Only the lines from the beginning of the entries through the one that holds "source-wordcount : '429' [44, 67]" may appear in the answer, written out exactly and free of pictures.

• • •

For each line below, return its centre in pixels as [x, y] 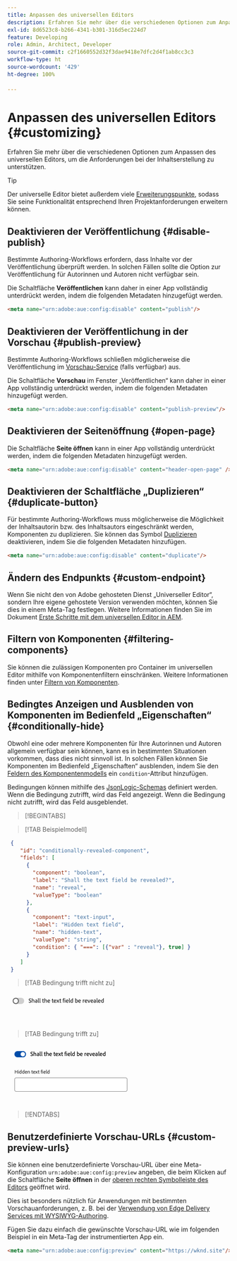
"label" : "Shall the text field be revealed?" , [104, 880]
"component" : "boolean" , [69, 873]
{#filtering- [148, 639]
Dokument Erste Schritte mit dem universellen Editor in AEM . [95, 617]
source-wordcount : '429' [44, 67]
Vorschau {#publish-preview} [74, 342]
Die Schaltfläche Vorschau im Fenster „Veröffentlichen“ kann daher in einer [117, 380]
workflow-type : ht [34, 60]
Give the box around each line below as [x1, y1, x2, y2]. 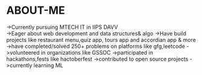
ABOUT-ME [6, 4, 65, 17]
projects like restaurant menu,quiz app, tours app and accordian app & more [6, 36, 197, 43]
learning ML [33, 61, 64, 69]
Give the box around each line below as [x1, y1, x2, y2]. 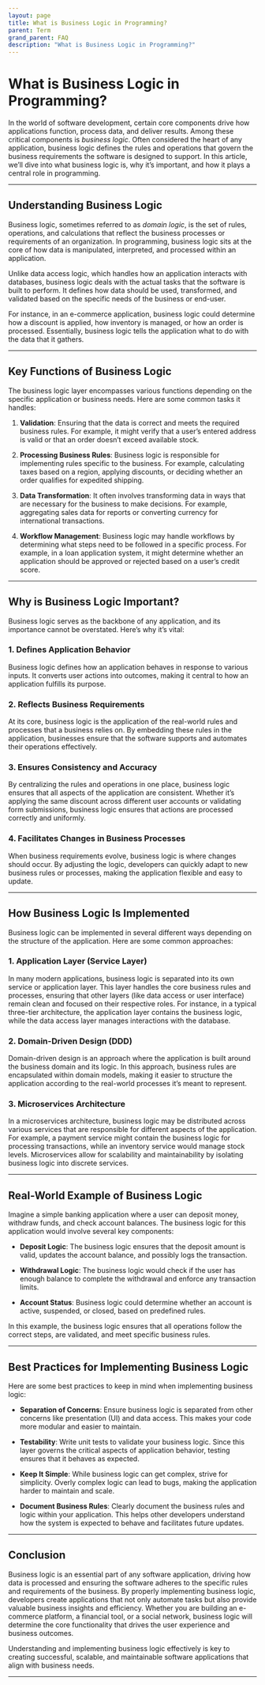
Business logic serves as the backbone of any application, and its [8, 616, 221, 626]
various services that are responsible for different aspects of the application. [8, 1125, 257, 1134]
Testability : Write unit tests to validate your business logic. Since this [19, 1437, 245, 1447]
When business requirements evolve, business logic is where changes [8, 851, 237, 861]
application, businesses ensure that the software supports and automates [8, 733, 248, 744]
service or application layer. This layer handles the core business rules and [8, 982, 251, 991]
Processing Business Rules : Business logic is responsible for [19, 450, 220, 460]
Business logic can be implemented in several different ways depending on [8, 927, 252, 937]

• • •

### Exercise result
For each line below, return its centre in pixels as [x, y] 
"label" : "Shall the text field be revealed?" , [104, 880]
"component" : "boolean" , [69, 873]
{#filtering- [148, 639]
Dokument Erste Schritte mit dem universellen Editor in AEM . [95, 617]
source-wordcount : '429' [44, 67]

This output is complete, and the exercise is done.